Avec ses airs tarantinesques, "Sexy Beast" est un film de gangsters qui a de quoi séduire. En premier lieu, le jeu des acteurs est très bon avec une mention spéciale pour Ben Kingsley, plus psychopathe que jamais. L'intrigue démarre plutôt bien et nous fait entrevoir un film déjanté, à l'humour noir, souligné par une mise en scène ambitieuse. Mais n'est pas Tarantino qui veut et la réalisation de Jonathan Glazer manque d'un surplus de folie appréciable. Le scénario lui-même prend une direction plus classique vers le milieu du film et perd grandement de sa saveur. Finalement, on ne voit pas bien où le cinéaste a souhaité nous amener et il manque à "Sexy Beast" ces scènes marquantes qui sont la marque de nombreux films de ce genre. Sympathique donc, mais sans plus...
Un film juste fait pour le génie de Ben Kingsley ! Des dialogues incisifs et des faux rythmes volontaires pour narguer le spectateur. Brillant et habilement réalisé, on ne peut que penser à un certain Mr T. (pas Barracuda hein !)
Les réflexes de réalisateur de clips de rock de Jonhatan Glazer se ressentent dès les premières minutes extrêmement maniéristes de son premier long-métrage, mais la suite semble pâlir d’une mise en scène bien plus fade. Si beaucoup y ont vu une inspiration des films de Tarantino, c’est uniquement dans la place que vont prendre de longs dialogues sans intérêt dans le développement d’une intrigue qui tient sur le dos d’un timbre. Cette absence de risque dans la description du quotidien de mafieux anglais se ressent également dans le rôle transparent de Ray Winstone. Heureusement, face à lui, Ben Kingsley livre une prestation particulièrement survoltée qui, à elle-seule, rend surprenante la première heure du film. Dans la dernière demi-heure le montage va enfin s’enflammer et réussir à donner toute son ampleur à la violence de ce milieu. Avec très peu de passages marquants (tel que l'énigmatique plan de fin) pour un scénario insipide, Sexy beast reste un petit film de gangster pas désagréable, ce qui laisse à croire que Glazer est un réalisateur plus habile qu’il n’y parait.
sexy beast est un de ses film decaller qui nosu fait penser directement a du tarantino!! il se passe pas grand chose dans ce soit disant polar noire!! reserver aux fan de film decaller comme tarantino ou ritchie!! le reste circuler y'a rien a voir malgre ben kingsley qui s'en donne a coeur joie!! une perte de temps!!! malgre quelques dialogues bien croustillants!!

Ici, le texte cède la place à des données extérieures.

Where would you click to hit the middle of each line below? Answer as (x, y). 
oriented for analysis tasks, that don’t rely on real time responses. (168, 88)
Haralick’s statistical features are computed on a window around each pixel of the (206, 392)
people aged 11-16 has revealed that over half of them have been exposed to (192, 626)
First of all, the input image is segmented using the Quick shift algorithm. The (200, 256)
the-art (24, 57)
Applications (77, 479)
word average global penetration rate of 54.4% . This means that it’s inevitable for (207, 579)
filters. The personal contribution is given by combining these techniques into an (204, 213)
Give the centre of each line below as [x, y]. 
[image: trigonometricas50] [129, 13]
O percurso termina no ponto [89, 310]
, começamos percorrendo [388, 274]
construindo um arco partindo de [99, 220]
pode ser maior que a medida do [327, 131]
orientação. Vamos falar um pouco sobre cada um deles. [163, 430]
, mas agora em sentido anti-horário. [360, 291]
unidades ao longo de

Je vais rester dans le cliché, mais ce qui fait de Sexy Beast un excellent film (du moins il est de bonne facture, quoiqu'on en dise!) c'est aussi ce qui en fait ses défauts : en fait le film a un parti pris assez important!

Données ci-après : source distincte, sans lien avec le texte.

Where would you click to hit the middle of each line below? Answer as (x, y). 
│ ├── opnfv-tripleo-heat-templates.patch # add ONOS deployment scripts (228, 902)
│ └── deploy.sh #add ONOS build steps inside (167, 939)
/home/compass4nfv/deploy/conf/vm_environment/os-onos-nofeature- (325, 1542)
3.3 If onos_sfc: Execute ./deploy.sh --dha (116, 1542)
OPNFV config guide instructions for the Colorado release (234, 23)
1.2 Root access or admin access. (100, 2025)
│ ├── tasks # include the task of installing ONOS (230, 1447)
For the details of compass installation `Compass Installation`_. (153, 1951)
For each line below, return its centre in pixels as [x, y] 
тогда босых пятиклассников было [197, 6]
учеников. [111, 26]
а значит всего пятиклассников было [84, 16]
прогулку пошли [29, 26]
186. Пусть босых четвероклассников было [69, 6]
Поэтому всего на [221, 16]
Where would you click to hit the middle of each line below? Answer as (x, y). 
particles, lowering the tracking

Ce parti pris, c'est que le film est cérébral : la mise en scène, le mouvement de l’œuvre, les personnages restent des archétypes (même s'ils sont parfaitement maîtrisés par Jonathan Glazer) ce qui compte c'est qui sont les individus qui viennent jouer le rôle de ces archétypes. Ce n'est donc pas ce qu'ils le font, mais comment ils vivent leurs actes et leur histoire. Et, pour moi, le film est entièrement voué à cela : si on ne cherche pas à rentrer dans la tête des personnages, le film est d'un ennui terrible! Et je ne pense pas qu'un film doive exiger un tel effort de la part du spectateur.
Après, dans sa démarche, le film est parfait, rien à dire (enfin de mon point de vue) et j'ai pris pas mal de plaisir à le voire ...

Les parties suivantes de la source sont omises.